グルントヴィの対話理念の今日的意義
「一次的なな声の文化」
「生きた言葉」とは、現代的な文脈においてどのような説明が可能なのだろうか?
その問いに対する答えの一つとして、「一次的な声の文化」を提唱したのがウォルター・J・オング。
「一次的な声の文化」とは文字文化以前の書くことを知らない人々の文化である。
この一次的な声の文化は二次的な文字の文化に完全に転換していくわけではなく、文字の文化の底流には常に「声の文化・オラリティ」が存在すると述べている。
言語はどのような場面でも話し聞く言語であり、音の世界に属していると述べている。
人間の日常生活は、話し、聞くという声の文化から逃れられないということ。
聴覚的に受け取られる言葉の重要性を、オングは次のように述べている。
活字に毒されている人々は、言葉はまず第一声であり、出来事であり、それゆえに必然的に力によって生み出されるものだということを忘れている。言葉は平面上に「投げ出された」ものではない。そうしたモノは、根本的な意味では死んでいる。
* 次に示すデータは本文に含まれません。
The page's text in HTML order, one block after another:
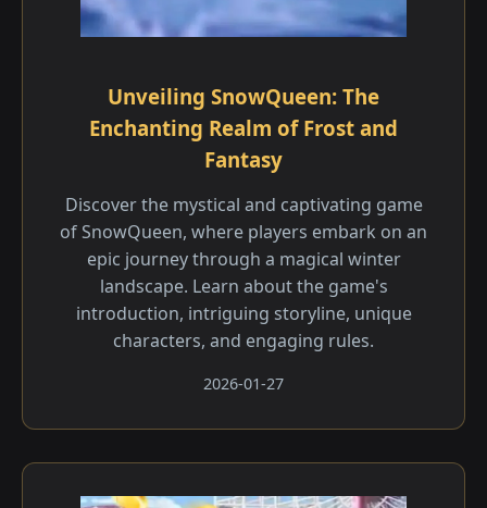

マーシャル・マクルーハンも著書「グーテンベルグの銀河系」において、「文字の使用によって言葉から多次元的な響きが失われるまで、非文字型文化の中に住む人々にとっては、全ての言葉がそれ自体で一つの詩的な世界を形成していた」とし、それは瞬間的な神であり、掲示であったとしている
ここには呪術的な意味も含まれるが、神話や物語など声として語らえる聴覚的な言語情報が、視覚的な言語情報とは質的に異なる意味を持つと述べている。
グルントヴィは人間を有機的な統合物として捉えていた。
言葉も端に発せられるのではなく、人間のあらゆる機能と統合して発せられるものとして捉えていくこと、意味的だけでなく情動的なものも含めた声としての側面が教育現場に置いていかに重要であるかを、コルが導き出したといえる。
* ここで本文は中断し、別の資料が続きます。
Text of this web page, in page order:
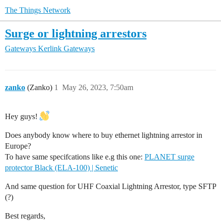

口頭という行為には、言語を表出する側、聴受する側の身体的要素が存在している。言葉を発するときに伴う身体としての様々な要素ー目線・表情・身振り・声質・声の抑揚などーこれらすべてが対話の雰囲気を構築し、声の文化を作り上げていく。
さらに、「一次的な声の文化は、文字文化になれた人々のあいだで見られる性格構造と比較すると、より共有的、集団的、外面的」であるとされる。口頭のコミュニケーションは、人々を結び付けて集団にするという側面があることは周知の事である。読み書きという孤独な作業中心の教育環境で育つ子供たちが、デンマーク社会の将来をどのように構築していくのかをコルは危惧し、それゆえ初等教育における徹底した高等教育重視を主張したといえる。